Iván Ilich era consciente de que se estaba muriendo y vivía en un estado de angustia permanente.

En lo más profundo de su corazón sabía que se estaba muriendo, pero, lejos de acostumbrarse a esa situación, era incapaz de comprenderla: no le entraba en la cabeza que pudiera pasarle algo así.

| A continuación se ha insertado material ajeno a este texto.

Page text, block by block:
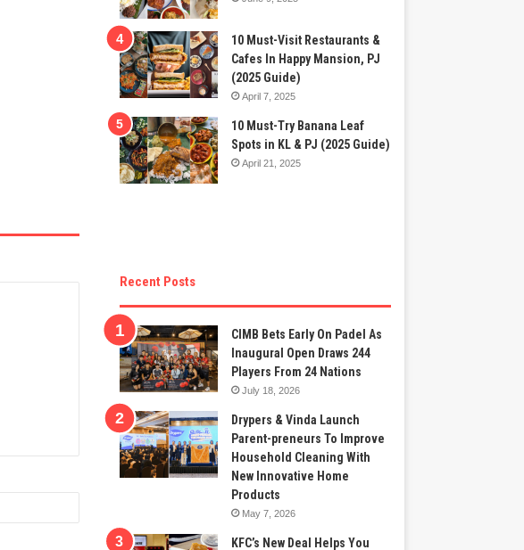
10 Must-Visit Restaurants &
Cafes In Happy Mansion, PJ
(2025 Guide)
April 7, 2025
10 Must-Try Banana Leaf
Spots in KL & PJ (2025 Guide)
April 21, 2025
Recent Posts
CIMB Bets Early On Padel As
Inaugural Open Draws 244
Players From 24 Nations
July 18, 2026
Drypers & Vinda Launch
Parent-preneurs To Improve
Household Cleaning With
New Innovative Home
Products
May 7, 2026
KFC’s New Deal Helps You
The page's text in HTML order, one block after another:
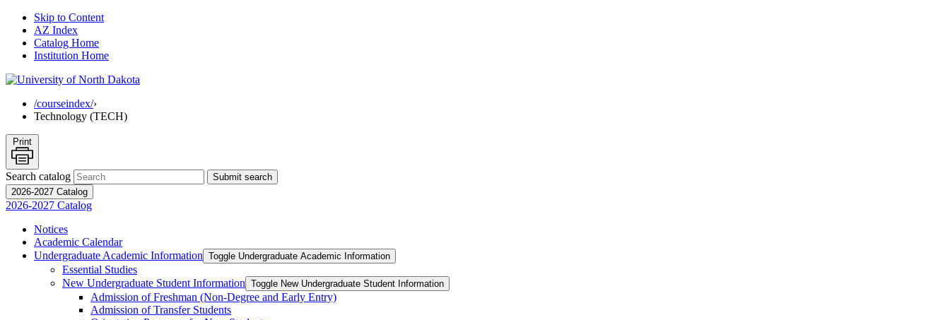
Skip to Content
AZ Index
Catalog Home
Institution Home
/courseindex/›
Technology (TECH)
Print
Search catalog
Submit search
2026-2027 Catalog
2026-2027 Catalog
Notices
Academic Calendar
Undergraduate Academic Information Toggle Undergraduate Academic Information
Essential Studies
New Undergraduate Student Information Toggle New Undergraduate Student Information
Admission of Freshman (Non-​Degree and Early Entry)
Admission of Transfer Students
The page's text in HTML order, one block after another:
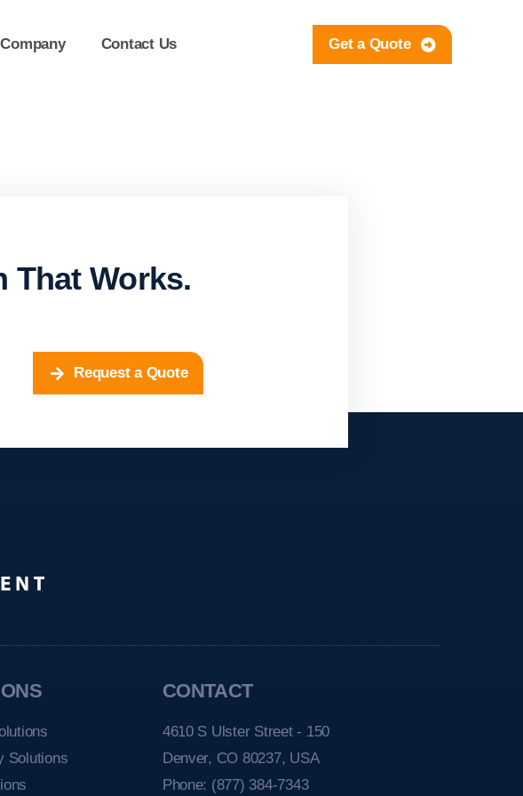
Company Contact Us Get a Quote
That Works.
Request a Quote
Solutions
CONTACT
4610 S Ulster Street - 150
Denver, CO 80237, USA
Phone: (877) 384-7343
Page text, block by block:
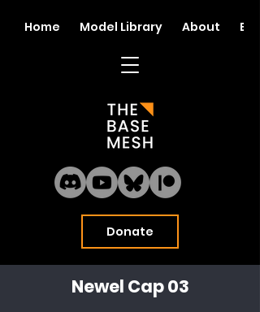
Donate
Home Model Library About Blog
Newel Cap 03
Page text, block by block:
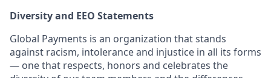
Diversity and EEO Statements
Global Payments is an organization that stands
against racism, intolerance and injustice in all its forms
— one that respects, honors and celebrates the
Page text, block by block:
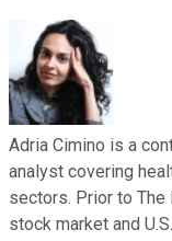
Adria Cimino is a
analyst covering
sectors. Prior to The
stock market and
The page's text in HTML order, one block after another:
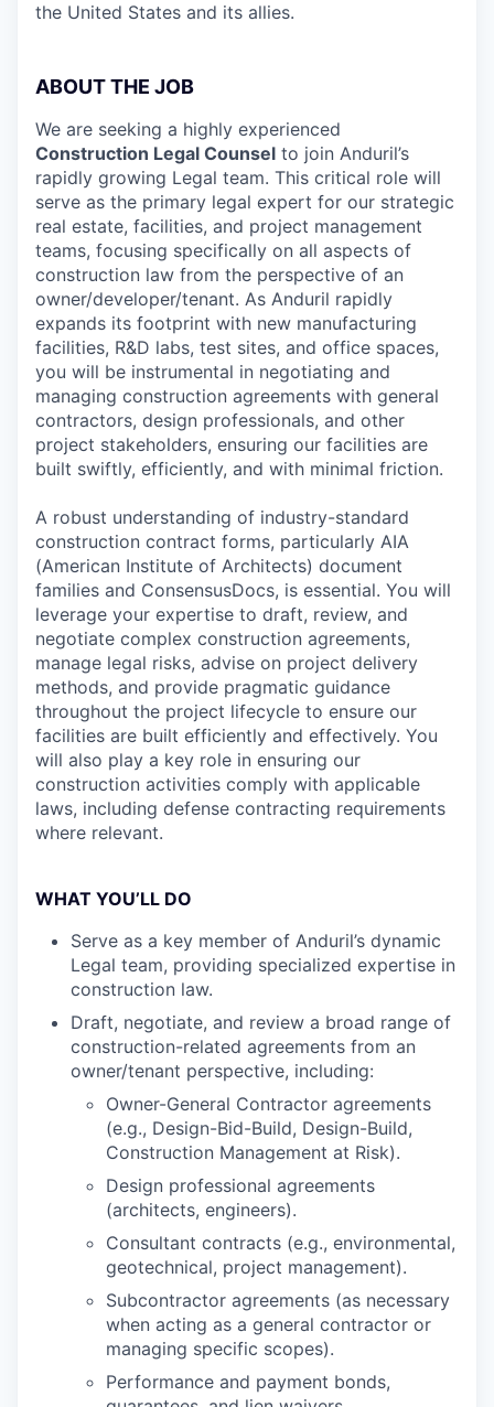
the United States and its allies.
ABOUT THE JOB
We are seeking a highly experienced
Construction Legal Counsel to join Anduril’s
rapidly growing Legal team. This critical role will
serve as the primary legal expert for our strategic
real estate, facilities, and project management
teams, focusing specifically on all aspects of
construction law from the perspective of an
owner/developer/tenant. As Anduril rapidly
expands its footprint with new manufacturing
facilities, R&D labs, test sites, and office spaces,
you will be instrumental in negotiating and
managing construction agreements with general
contractors, design professionals, and other
project stakeholders, ensuring our facilities are
built swiftly, efficiently, and with minimal friction.
A robust understanding of industry-standard
construction contract forms, particularly AIA
(American Institute of Architects) document
families and ConsensusDocs, is essential. You will
leverage your expertise to draft, review, and
negotiate complex construction agreements,
manage legal risks, advise on project delivery
methods, and provide pragmatic guidance
throughout the project lifecycle to ensure our
facilities are built efficiently and effectively. You
will also play a key role in ensuring our
construction activities comply with applicable
laws, including defense contracting requirements
where relevant.
WHAT YOU’LL DO
Serve as a key member of Anduril’s dynamic
Legal team, providing specialized expertise in
construction law.
Draft, negotiate, and review a broad range of
construction-related agreements from an
owner/tenant perspective, including:
Owner-General Contractor agreements
(e.g., Design-Bid-Build, Design-Build,
Construction Management at Risk).
Design professional agreements
(architects, engineers).
Consultant contracts (e.g., environmental,
geotechnical, project management).
Subcontractor agreements (as necessary
when acting as a general contractor or
managing specific scopes).
Performance and payment bonds,
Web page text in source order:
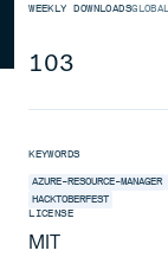
WEEKLY DOWNLOADSGLOBAL
103
KEYWORDS
AZURE-RESOURCE-MANAGER
HACKTOBERFEST
LICENSE
MIT
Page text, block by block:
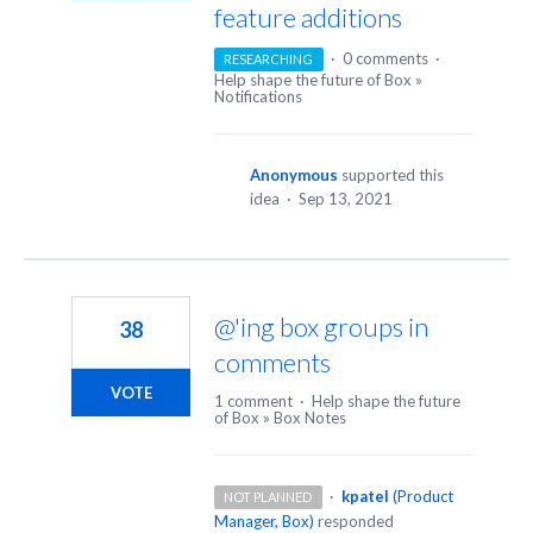
feature additions
RESEARCHING · 0 comments ·
Help shape the future of Box »
Notifications
Anonymous supported this
idea · Sep 13, 2021
@'ing box groups in
comments
38
VOTE 1 comment · Help shape the future
of Box » Box Notes
NOT PLANNED · kpatel (Product
Manager, Box) responded
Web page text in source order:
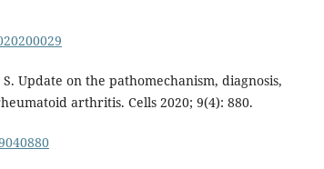
Update on the pathomechanism, diagnosis,
arthritis. Cells 2020; 9(4): 880.
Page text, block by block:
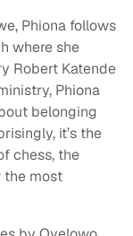
Phiona follows
where she
Robert Katende
Phiona
belonging
it’s the
chess, the
the most
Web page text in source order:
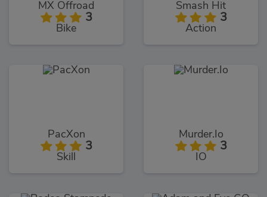
MX Offroad
3
Bike
Smash Hit
3
Action
PacXon
3
Skill
Murder.Io
3
IO
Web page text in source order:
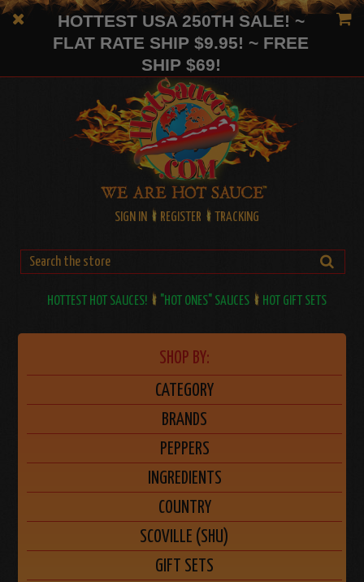
HOTTEST USA 250TH SALE! ~
FLAT RATE SHIP $9.95! ~ FREE
SHIP $69!
SIGN IN REGISTER TRACKING
HOTTEST HOT SAUCES! "HOT ONES" SAUCES HOT GIFT SETS
SHOP BY:
CATEGORY
BRANDS
PEPPERS
INGREDIENTS
COUNTRY
SCOVILLE (SHU)
GIFT SETS
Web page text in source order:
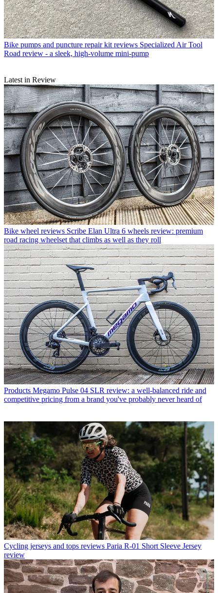
Bike pumps and puncture repair kit reviews Specialized Air Tool
Road review - a sleek, high-volume mini-pump
Latest in Review
Bike wheel reviews Scribe Elan Ultra 6 wheels review: premium
road racing wheelset that climbs as well as they roll
Products Megamo Pulse 04 SLR review: a well-balanced ride and
competitive pricing from a brand you've probably never heard of
Cycling jerseys and tops reviews Paria R-01 Short Sleeve Jersey
review
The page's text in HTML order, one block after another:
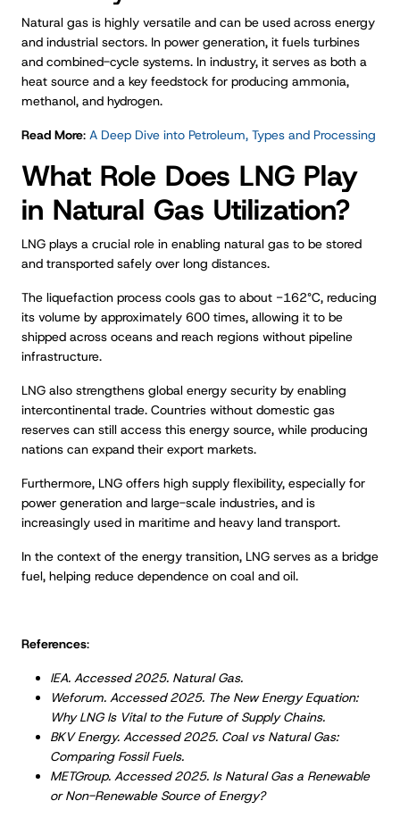
Natural gas is highly versatile and can be used across energy
and industrial sectors. In power generation, it fuels turbines
and combined-cycle systems. In industry, it serves as both a
heat source and a key feedstock for producing ammonia,
methanol, and hydrogen.
Read More: A Deep Dive into Petroleum, Types and Processing
What Role Does LNG Play
in Natural Gas Utilization?
LNG plays a crucial role in enabling natural gas to be stored
and transported safely over long distances.
The liquefaction process cools gas to about −162°C, reducing
its volume by approximately 600 times, allowing it to be
shipped across oceans and reach regions without pipeline
infrastructure.
LNG also strengthens global energy security by enabling
intercontinental trade. Countries without domestic gas
reserves can still access this energy source, while producing
nations can expand their export markets.
Furthermore, LNG offers high supply flexibility, especially for
power generation and large-scale industries, and is
increasingly used in maritime and heavy land transport.
In the context of the energy transition, LNG serves as a bridge
fuel, helping reduce dependence on coal and oil.
References:
IEA. Accessed 2025. Natural Gas.
Weforum. Accessed 2025. The New Energy Equation:
Why LNG Is Vital to the Future of Supply Chains.
BKV Energy. Accessed 2025. Coal vs Natural Gas:
Comparing Fossil Fuels.
METGroup. Accessed 2025. Is Natural Gas a Renewable
or Non-Renewable Source of Energy?
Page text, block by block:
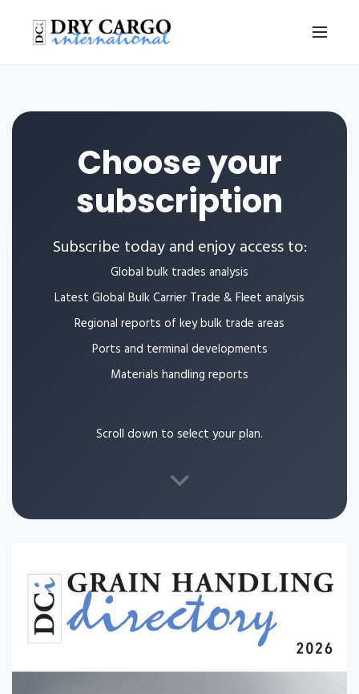
Choose your
subscription
Subscribe today and enjoy access to:
Global bulk trades analysis
Latest Global Bulk Carrier Trade & Fleet analysis
Regional reports of key bulk trade areas
Ports and terminal developments
Materials handling reports
Scroll down to select your plan.
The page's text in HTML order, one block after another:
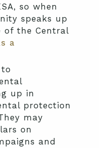
so when
speaks up
of the Central
a
up in
protection
may
on
and
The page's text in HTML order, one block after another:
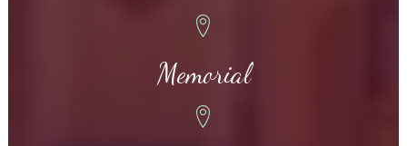
Memorial

El ejemplo del silogismo que había aprendido en la lógica de Kiezewetter: «Cayo es un hombre. Todos los hombres son mortales. Luego Cayo es mortal» le había parecido siempre correcto, pero solo con relación a Cayo, en ningún caso aplicado a sí mismo. Para el hombre Cayo, para el hombre en general, era algo totalmente correcto; pero él no era Cayo ni un hombre en general, él siempre había sido un ser especial, completamente distinto de los demás: era Vania con su mamá y su papá, con Mitia y con Volodia, con los juguetes, con el cochero, con la niñera, y después con Kátenka, con todas las alegrías, penas y entusiasmos de la infancia, de la adolescencia, de la juventud. ¿Acaso había conocido Cayo aquel olor a cuero de la pelota a rayas que tanto le gustaba a Vania? ¿Acaso había besado Cayo como él la mano de su madre y había oído cómo crujían los pliegues de su vestido de seda? ¿Acaso había protestado por las empanadillas en la Escuela de Jurisprudencia? ¿Había estado Cayo tan enamorado? ¿Reunía las condiciones necesarias para presidir una sesión de la Audiencia?